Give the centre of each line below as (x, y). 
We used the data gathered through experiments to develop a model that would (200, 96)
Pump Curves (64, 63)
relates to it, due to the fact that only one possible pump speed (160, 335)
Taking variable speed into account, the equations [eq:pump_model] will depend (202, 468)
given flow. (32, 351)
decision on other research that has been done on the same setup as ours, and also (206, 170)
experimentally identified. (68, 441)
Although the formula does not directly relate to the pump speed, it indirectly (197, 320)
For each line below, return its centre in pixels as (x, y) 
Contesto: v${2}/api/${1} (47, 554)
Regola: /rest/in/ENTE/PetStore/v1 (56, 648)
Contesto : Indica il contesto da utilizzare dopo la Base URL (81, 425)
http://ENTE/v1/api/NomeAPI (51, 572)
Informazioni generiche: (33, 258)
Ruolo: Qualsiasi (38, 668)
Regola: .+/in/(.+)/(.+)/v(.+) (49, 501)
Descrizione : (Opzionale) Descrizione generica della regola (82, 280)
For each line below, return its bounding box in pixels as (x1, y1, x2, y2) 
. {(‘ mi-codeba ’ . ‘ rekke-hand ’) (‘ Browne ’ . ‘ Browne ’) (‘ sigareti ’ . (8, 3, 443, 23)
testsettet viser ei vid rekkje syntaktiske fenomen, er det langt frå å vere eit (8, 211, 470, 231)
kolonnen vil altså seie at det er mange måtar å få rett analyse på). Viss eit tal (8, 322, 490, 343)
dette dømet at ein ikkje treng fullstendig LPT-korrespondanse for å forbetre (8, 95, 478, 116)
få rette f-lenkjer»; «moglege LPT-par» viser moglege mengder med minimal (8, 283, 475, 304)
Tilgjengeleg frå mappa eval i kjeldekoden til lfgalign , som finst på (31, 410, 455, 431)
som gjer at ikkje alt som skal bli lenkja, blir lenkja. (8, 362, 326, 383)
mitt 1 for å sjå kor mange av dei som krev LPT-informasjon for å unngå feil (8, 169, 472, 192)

...

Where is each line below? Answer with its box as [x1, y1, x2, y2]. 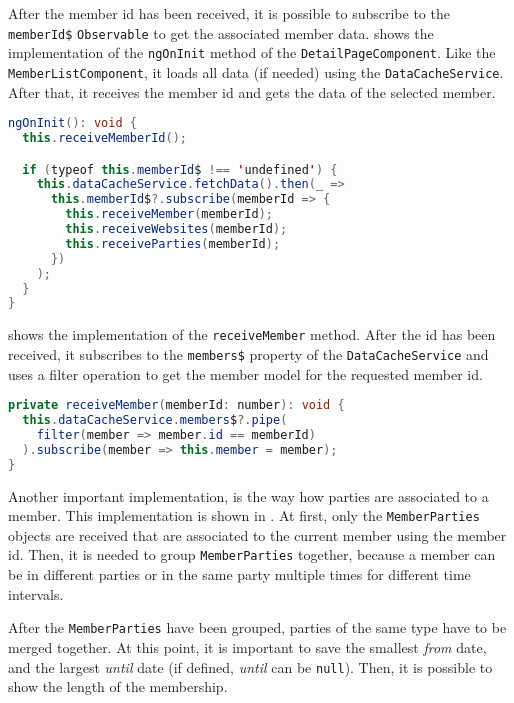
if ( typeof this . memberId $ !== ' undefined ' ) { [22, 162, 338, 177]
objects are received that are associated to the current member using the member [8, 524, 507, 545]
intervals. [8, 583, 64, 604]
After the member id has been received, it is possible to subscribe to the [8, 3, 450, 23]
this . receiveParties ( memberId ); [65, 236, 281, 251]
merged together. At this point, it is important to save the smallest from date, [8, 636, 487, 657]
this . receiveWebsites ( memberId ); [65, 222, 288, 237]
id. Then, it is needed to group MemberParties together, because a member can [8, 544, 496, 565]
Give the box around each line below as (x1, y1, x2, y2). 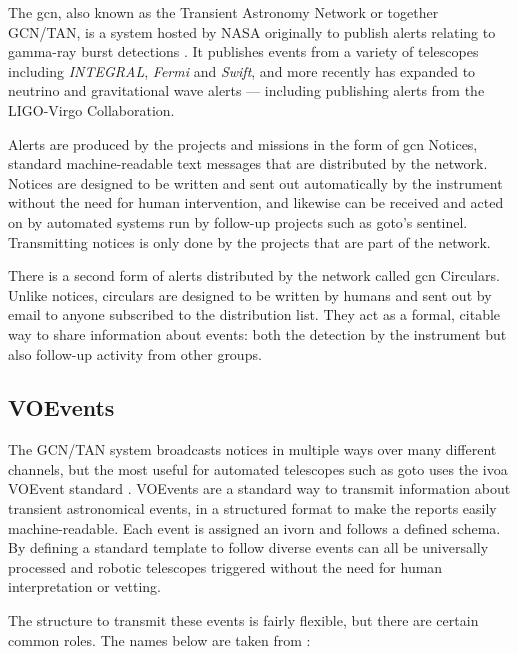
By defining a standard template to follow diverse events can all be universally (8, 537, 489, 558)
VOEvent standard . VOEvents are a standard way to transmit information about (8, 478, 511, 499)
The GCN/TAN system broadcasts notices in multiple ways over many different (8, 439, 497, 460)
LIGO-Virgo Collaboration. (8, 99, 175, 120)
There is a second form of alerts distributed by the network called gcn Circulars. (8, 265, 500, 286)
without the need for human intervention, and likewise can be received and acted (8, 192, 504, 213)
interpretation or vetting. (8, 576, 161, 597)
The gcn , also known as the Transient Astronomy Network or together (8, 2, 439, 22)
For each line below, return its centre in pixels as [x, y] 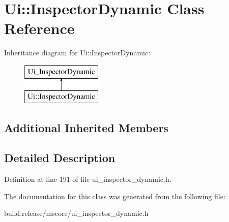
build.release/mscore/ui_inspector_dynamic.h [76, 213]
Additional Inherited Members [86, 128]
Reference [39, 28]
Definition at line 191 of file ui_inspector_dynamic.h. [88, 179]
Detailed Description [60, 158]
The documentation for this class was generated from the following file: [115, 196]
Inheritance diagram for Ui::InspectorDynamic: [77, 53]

INSTRUCTIONS TO FOLLOW :: From the line holding "VOEvent standard ." to the line holding "Detailed Description [60, 158]", both included, retype the entries above exactly and drop the pictures.

ANSWER BELOW ::
VOEvent standard . VOEvents are a standard way to transmit information about (8, 478, 511, 499)
The GCN/TAN system broadcasts notices in multiple ways over many different (8, 439, 497, 460)
LIGO-Virgo Collaboration. (8, 99, 175, 120)
There is a second form of alerts distributed by the network called gcn Circulars. (8, 265, 500, 286)
without the need for human intervention, and likewise can be received and acted (8, 192, 504, 213)
interpretation or vetting. (8, 576, 161, 597)
The gcn , also known as the Transient Astronomy Network or together (8, 2, 439, 22)
For each line below, return its centre in pixels as [x, y] 
build.release/mscore/ui_inspector_dynamic.h [76, 213]
Additional Inherited Members [86, 128]
Reference [39, 28]
Definition at line 191 of file ui_inspector_dynamic.h. [88, 179]
Detailed Description [60, 158]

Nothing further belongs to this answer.